[TASK PROMPT] Exactly retype the opening line of the entries and every line after it, ending with the line that contains "PDX Women in Tech (PDXWIT) Get". Skip all pictures.

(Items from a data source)

= = =

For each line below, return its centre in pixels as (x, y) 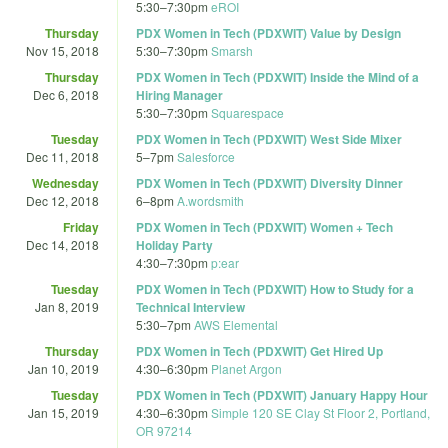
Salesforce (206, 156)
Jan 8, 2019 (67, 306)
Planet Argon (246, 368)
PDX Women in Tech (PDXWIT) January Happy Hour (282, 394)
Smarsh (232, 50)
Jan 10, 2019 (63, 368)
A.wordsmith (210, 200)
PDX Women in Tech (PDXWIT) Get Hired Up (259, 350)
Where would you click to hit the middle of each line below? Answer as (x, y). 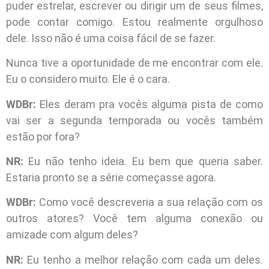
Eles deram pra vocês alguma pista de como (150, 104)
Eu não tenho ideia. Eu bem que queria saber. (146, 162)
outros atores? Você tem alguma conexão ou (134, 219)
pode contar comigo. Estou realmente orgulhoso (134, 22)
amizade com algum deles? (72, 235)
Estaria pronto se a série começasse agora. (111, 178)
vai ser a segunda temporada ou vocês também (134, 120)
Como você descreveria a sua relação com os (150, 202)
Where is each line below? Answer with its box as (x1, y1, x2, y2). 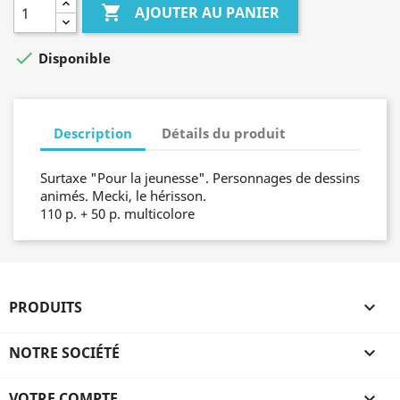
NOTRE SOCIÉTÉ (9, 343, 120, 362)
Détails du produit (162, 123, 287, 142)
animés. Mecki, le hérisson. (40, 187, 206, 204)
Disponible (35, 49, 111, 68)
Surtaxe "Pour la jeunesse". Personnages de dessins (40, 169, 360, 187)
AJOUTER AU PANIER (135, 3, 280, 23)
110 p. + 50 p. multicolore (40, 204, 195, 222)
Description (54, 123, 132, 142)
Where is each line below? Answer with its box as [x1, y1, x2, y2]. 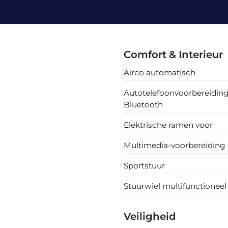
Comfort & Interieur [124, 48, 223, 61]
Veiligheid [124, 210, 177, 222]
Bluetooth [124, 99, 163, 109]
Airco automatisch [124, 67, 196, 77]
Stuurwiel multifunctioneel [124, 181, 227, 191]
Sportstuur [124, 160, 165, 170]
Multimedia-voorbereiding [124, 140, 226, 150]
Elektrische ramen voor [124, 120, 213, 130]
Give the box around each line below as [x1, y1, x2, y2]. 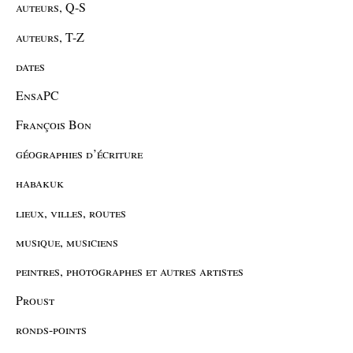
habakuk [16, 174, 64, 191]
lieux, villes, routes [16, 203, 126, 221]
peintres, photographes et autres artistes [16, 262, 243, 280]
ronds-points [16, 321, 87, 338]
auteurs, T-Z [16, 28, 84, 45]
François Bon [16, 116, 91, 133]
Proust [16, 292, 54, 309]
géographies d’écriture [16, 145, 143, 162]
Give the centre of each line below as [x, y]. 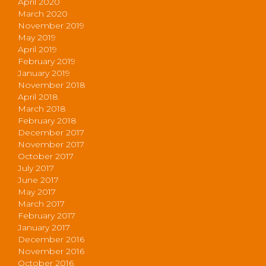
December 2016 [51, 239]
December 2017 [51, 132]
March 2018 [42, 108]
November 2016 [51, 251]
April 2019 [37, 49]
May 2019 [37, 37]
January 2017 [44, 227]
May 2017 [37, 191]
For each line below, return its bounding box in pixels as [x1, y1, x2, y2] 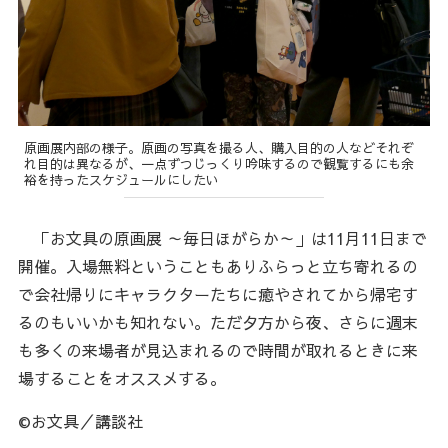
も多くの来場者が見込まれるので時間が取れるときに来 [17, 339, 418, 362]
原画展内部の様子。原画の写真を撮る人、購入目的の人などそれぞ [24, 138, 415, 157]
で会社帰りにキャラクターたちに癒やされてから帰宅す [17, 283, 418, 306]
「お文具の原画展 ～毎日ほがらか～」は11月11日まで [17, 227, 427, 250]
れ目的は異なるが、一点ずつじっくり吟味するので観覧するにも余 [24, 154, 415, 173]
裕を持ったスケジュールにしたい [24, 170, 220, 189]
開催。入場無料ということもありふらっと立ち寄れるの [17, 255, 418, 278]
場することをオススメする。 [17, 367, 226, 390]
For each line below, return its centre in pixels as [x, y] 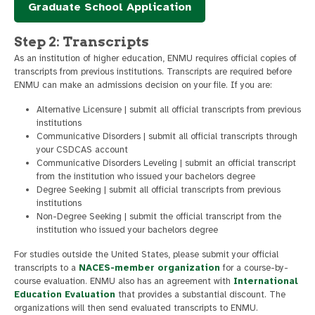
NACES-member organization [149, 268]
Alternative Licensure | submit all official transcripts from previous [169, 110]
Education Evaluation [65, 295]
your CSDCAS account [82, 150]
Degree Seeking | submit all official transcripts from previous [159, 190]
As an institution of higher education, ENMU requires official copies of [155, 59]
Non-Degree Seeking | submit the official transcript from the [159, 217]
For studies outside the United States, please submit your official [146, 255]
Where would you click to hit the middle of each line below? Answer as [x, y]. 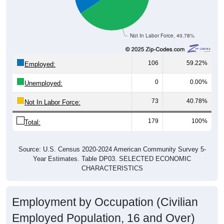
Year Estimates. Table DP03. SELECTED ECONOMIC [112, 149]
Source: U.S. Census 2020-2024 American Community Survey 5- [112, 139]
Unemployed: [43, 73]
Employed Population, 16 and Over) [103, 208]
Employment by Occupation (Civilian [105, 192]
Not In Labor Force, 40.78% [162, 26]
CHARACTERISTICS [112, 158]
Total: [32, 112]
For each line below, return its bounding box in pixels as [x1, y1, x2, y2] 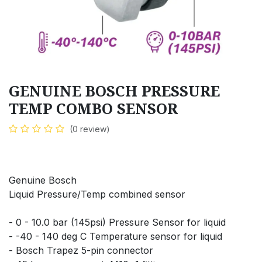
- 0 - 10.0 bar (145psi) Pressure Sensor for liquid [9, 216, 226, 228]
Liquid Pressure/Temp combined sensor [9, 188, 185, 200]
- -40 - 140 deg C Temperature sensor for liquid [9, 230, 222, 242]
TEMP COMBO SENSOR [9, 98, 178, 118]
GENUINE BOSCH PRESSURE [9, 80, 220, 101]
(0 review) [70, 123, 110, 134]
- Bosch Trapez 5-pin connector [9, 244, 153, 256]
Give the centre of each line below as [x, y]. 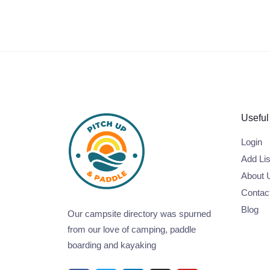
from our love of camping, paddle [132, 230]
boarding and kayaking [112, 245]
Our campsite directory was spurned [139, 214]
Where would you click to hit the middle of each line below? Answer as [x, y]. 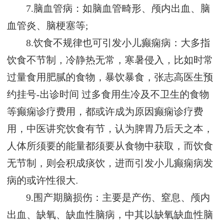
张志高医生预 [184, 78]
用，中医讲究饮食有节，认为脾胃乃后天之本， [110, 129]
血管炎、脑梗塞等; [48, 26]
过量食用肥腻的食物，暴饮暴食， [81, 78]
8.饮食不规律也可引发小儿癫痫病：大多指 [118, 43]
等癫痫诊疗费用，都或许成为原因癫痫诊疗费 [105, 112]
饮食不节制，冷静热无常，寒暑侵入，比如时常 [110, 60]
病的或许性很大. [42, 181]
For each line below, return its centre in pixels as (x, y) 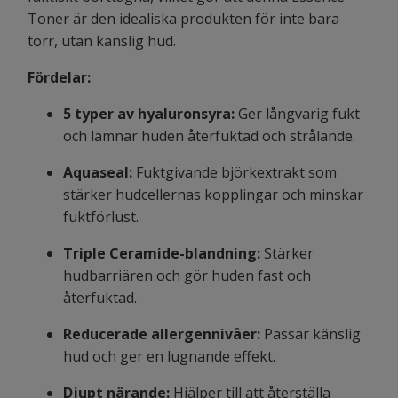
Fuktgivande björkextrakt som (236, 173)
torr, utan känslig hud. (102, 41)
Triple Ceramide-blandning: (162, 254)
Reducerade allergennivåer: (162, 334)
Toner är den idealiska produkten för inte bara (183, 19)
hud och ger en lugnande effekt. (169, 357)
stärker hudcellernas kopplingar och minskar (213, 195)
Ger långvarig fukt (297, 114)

= = =

[TASK RESULT]
For each line below, return its centre in pixels as (x, y) 
Salesforce (206, 156)
Jan 8, 2019 (67, 306)
Planet Argon (246, 368)
PDX Women in Tech (PDXWIT) January Happy Hour (282, 394)
Smarsh (232, 50)
Jan 10, 2019 (63, 368)
A.wordsmith (210, 200)
PDX Women in Tech (PDXWIT) Get Hired Up (259, 350)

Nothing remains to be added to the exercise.